“If you want to be a successful professional writer, you need to learn business.”

Kristine Katherine Rusch

THE PURSUIT OF PERFECTION, And How It Harms Writers, WMG Publishing, 2013.


Rusch makes a strong argument for writers to take control of their own careers in her book THE PURSUIT OF PERFECTION.

She points out that the business side of what we do is not a part of an MFA degree. We are often told that most writers can’t make a living. Writing is a labor of the heart, and we’re reminded that very few authors reach the level of earning potential that we all dream of. We pour our hearts and souls into our stories, and then we willingly hand over our creations and financial control to complete strangers without a second thought.

There’s no doubt that writing is hard work and long hours, and it is a business after all. All industries experience cycles of downturn. Smart business owners know how to survive through the lean times and make smart investments during the surplus years.

A writer needs to understand the publishing world and that sometimes sales slack off. If you understand your chosen profession, it might be a tweak of your writing or a new cover design is the answer. Or not. Maybe you’ve signed a bad contract.

The main point that I learned from Rusch’s book is that writers must have a grasp of the options and take control.
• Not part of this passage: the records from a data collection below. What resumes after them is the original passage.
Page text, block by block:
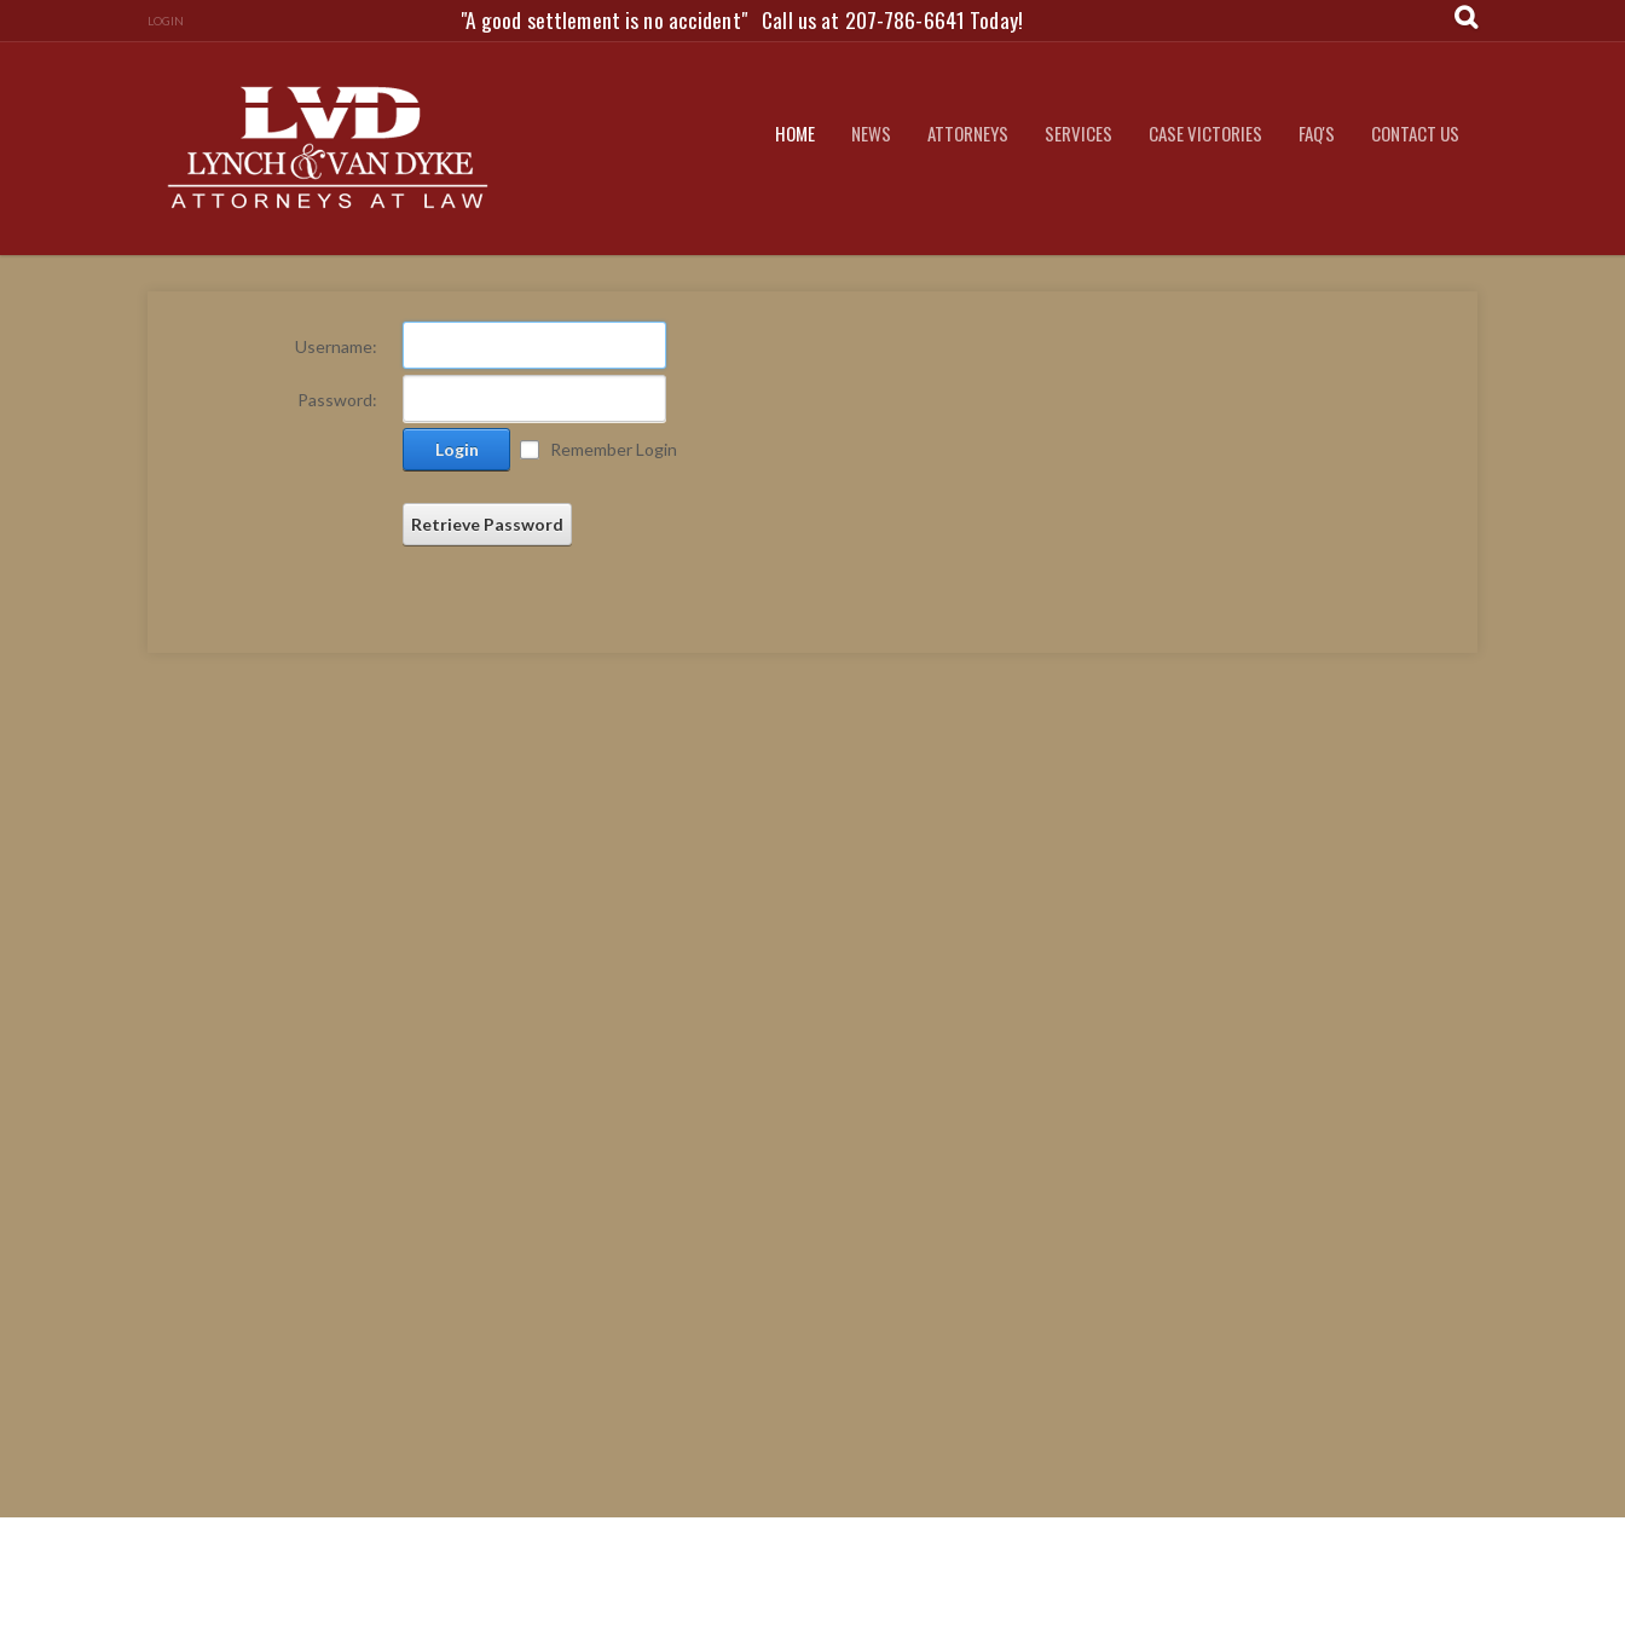
LOGIN "A good settlement is no accident" Call us at 207-786-6641 Today!
HOME NEWS ATTORNEYS SERVICES CASE VICTORIES FAQ'S CONTACT US
Username:
Password:
Login Remember Login
Retrieve Password
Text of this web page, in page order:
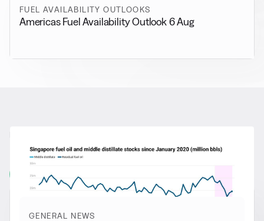
FUEL AVAILABILITY OUTLOOKS
Americas Fuel Availability Outlook 6 Aug
More from General News
View all
GENERAL NEWS

For a new perspective on the business side of publishing, you might give this book a try. I found it to be an interesting read and an eye-opener.


Personally, I’ve always been a glass half-full kind of person. In today’s publishing world where everything is undoubtly changing, why can’t we have it all?

If you’ve ever read much about the halo marketing theory, it stands to reason that every piece of writing we tag our name to helps promote ALL of our projects. Bios in freelance articles and blog posts can include your other book titles for sale. Books published can lead to speaking invitations and booths at library fairs. Everything we tag can help drive readers to our website where they can find out more.

Set aside your dreamy, creative selves for a second and put on your business caps. If you want to control the content, put your book up for pre-sale, create a little buzz and save money to self-publish. You can make it happen.

If your book doesn’t have a universal appeal, but it’s near and dear to your heart, find a small press. Develop a killer marketing plan for your region and sell the heck out of your book. Do it now.

Should you ever write a book extraordinary enough to snag an agent resulting in a huge print run from a major house, wouldn’t that be great too?

I agree with the simple business theory that can apply to writers too: produce a quality product worth paying for.



  1. Excellent post, Natalie. I see the halo effect every single day with my books. The circle is always widening. .New readers are discovering my older stuff. Just this weekend a short story I wrote three years ago came out in a small ezine and my newer readers are reading it. Just amazing. Nothing is ever too old to put out there and keep promoting.

    Wishing you tons of success with your books! I hope you’re brave enough to jump into the deep water. Nothing’s happening in the shallow end of the pool.

    • Thanks, Linda. I love your short story “The Telegraph Tree”, and so excited to be able to read it again in latest edition of Things do find new homes sometimes. Thanks for following WordsmithSix.